Chunking destroys context. A 500-token chunk that starts mid-paragraph and ends mid-sentence loses the meaning that came from its position in the document. The chunk about “international shipping rates” makes less sense when you cannot see that it was a subsection of “Shipping Options” which was under “Order Fulfillment.”
Vector databases add infrastructure. Pinecone, Weaviate, Qdrant, Chroma — these are real systems that need to be provisioned, indexed, and maintained. For a simple Q&A bot over internal documentation, spinning up a vector store feels like bringing a forklift to move a chair.
There is another way.
How Humans Actually Search Documents
When you want to find something in a textbook, you do not read every page from the beginning. You open the table of contents, find the right chapter, look at the sections inside it, and go directly to the one you need.
This is hierarchical search. You navigate a tree structure, making decisions at each level about which branch to follow. The table of contents is your index. Your brain is the reasoning engine that picks the right path.
PageIndex works the same way. You give it a document, it builds a tree where each branch is a section and each leaf is the actual text, and then when you ask it a question, an LLM navigates that tree level by level to find the right answer.

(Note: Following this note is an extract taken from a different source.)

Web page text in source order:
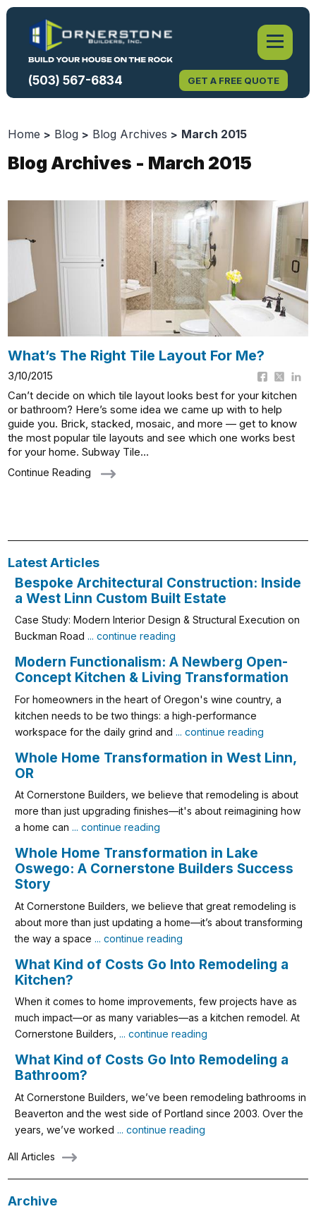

No embeddings. No similarity search. Just an LLM reasoning through a hierarchy, the same way you would flip through a well-organized manual.
The Architecture
The system has two phases: index time (runs once per document) and query time (runs per question).
Index Time:
Document → LLM Segmentation → Hierarchical Tree → LLM Summarization → JSON Index
- The document goes to an LLM that splits it into top-level sections
- Long sections get split recursively into subsections
- Each node gets an LLM-generated summary, built bottom-up
- The tree is serialized to JSON for reuse
Query Time:
Question → Load Index → Tree Navigation (LLM picks branches) → Leaf Content → LLM Answer
- Load the pre-built tree from JSON
- Start at root, show the LLM all children’s summaries
- LLM picks the most relevant child
- Repeat until reaching a leaf node
- Pass leaf content + question to LLM for final answer
The key insight: summaries at each level let the LLM make informed routing decisions without reading the full text. A root summary of “Document covers returns, shipping options, and account setup” tells the LLM immediately which branch to take for a shipping question.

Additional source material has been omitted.